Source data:
□ □ □ □
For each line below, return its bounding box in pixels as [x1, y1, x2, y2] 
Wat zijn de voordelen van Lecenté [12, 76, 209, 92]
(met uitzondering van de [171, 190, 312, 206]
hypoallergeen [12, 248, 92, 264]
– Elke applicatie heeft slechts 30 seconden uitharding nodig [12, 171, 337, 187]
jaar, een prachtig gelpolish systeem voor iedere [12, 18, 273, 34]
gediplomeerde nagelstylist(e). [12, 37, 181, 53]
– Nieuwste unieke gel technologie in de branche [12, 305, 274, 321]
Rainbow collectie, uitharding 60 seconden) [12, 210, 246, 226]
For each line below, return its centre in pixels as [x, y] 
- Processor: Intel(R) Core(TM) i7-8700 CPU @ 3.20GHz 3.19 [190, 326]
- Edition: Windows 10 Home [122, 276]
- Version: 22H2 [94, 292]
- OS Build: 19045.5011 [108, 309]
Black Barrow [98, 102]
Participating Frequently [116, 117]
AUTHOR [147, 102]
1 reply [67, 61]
□ □ □ □
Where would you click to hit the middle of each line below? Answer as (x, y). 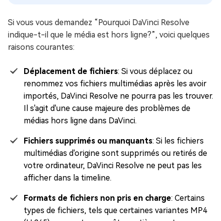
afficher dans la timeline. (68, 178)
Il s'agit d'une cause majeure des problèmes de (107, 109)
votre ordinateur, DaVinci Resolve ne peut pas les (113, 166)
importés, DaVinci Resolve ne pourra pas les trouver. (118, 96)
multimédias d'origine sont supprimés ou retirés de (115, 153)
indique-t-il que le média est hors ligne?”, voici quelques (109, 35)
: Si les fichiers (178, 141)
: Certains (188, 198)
□ □ □ □
*WORK REQUIRED*
Above are the records. Print exactly, and only, the lines from the line with "For each line below, return its bounding" to the line with "gediplomeerde nagelstylist(e). [12, 37, 181, 53]", both inclusive.

*OUTPUT*
For each line below, return its bounding box in pixels as [x1, y1, x2, y2] 
Wat zijn de voordelen van Lecenté [12, 76, 209, 92]
(met uitzondering van de [171, 190, 312, 206]
hypoallergeen [12, 248, 92, 264]
– Elke applicatie heeft slechts 30 seconden uitharding nodig [12, 171, 337, 187]
jaar, een prachtig gelpolish systeem voor iedere [12, 18, 273, 34]
gediplomeerde nagelstylist(e). [12, 37, 181, 53]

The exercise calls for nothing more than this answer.